So you applied your resin, sat the part down on a flat surface being held level. What’s next? Nothing! Just wait. Again, temperature is very important on how long this takes. I would suggest you wait 1h, time yourself. Wait an hour after applying the resin then go check it. Put the tip of your finger on it to determine how dry it is. If resin comes off on your finger, it’s not ready! Wait another 30min and check again. The thickness of the layer you applied also plays a role on time, that’s why I said “fairly thin” layer. You want to get to a point where you can touch the resin and it’s sticky but it DOESN’T come off on your finger, that’s when you’re ready to apply the CF. DO NOT attempt to lay CF if the resin is still coming off on your finger, it won’t hold, will probably make a mess from you trying to make it stay and possibly damage (for good) that piece of CF you cut earlier.

Once you determine the resin doesn’t come off on your finger and you feel it sticky, lay the CF on it. Pay attention to the direction of the pattern if you have a particular look you’re trying to achieve. If the part is mainly a flat surface (like the L-shaped door handle part) then it’s pretty easy to wrap that part. Work your fingers from the center of the part to the outer edge. Pressing firmly down but NOT dragging your fingers. Take your time to unsure it lays down evenly throughout the part and that nothing lifts. Earlier I said to make sure you had about 3h to 4h to dedicate yourself to this, this is the most crucial time, making sure the CF lays (and stays) evenly on the part. Many times I would check the part for a few hours (at 5-10 minutes intervals) after I layed the CF to make sure it’s stuck to the part and where I want it to be. Once you are confident the CF wont lift, set it aside overnight, preferably in a way that when you lay it down, the weight of the part itself doesn’t cause the CF to lift on the corners that are touching the surface it's on. On many occasions I simply laid the part upside down (laid on the CF) over a wax deli paper, this prevents the excess CF from bending and lifting the CF that I want to stay on the part. What’s next? Let it sit overnight, try to be patient and give it 24h to cure, more time wouldn’t hurt.

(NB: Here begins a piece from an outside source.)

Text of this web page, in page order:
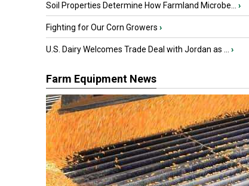
Soil Properties Determine How Farmland Microbe... ›
Fighting for Our Corn Growers ›
U.S. Dairy Welcomes Trade Deal with Jordan as ... ›
Farm Equipment News

Here's the part with CF layed. Tape is used to secure the CF where I want it to be while the resin is hardening. The holes for the window and door lock have been cut and the CF pressed down.





So a day or so later what you want to do is apply more resin, another even thin layer. Remember your previous mixing steps and adjust the quantity accordingly; if you made too much and wasted product, use a little less this time, if you mixed too little and needed more, make more this time by. Go back and follow the mixing instructions if you forgot them and apply this layer (first layer OVER the CF). Apply resin about a quarter of an inch beyond the area of the part itself, this makes it easier to cut the excess and makes less of a mess. Again, you want to set the part aside for a day or two on an even flat surface.
Now you’re ready to cut the excess CF, trim it down. You’re ready to make a dusty mess.

First layer OVER the CF applied. Notice the ondulation on the surface of the part, looks bad but eventual layers and sanding will make this surface smoothe like glass (well, that's the goal). Don't be worried about perfection at this stage, lots can be fixed still. Keep in mind CF parts aren't perfect (unless a F1 team is making them) so don't be so hard on yourself. Don't give up now that you started.


Fraying of the CF. Usuallly doesn't happen on the more flat/easy pieces.


This is what I mean to put resin a little over the necessary area to make it easier to trim later.




Apply a SECOND thin layer.



-Trimming the part: First find a place where you can make a dusty mess. Get your Dremel, dust mask, goggles, and wear a long sleeve shirt. For some reason the CF/resin dust makes my arms itch so cover yourself if you want.
A thin cutting wheel on your Dremel is best for this job but on some parts and some areas of a particular part a sanding disk (either the thick one or the thinner one depending on the amount of space you have to work with) would be best. Your goal is to cut the excess CF as close to the edge of the part as possible but be aware that getting so close increases the risk of you cutting where you don’t want to and possibly damaging the part. The reason I say to cut as close to the part as you safely can is because that means you will have less CF to sand once the part is trimmed.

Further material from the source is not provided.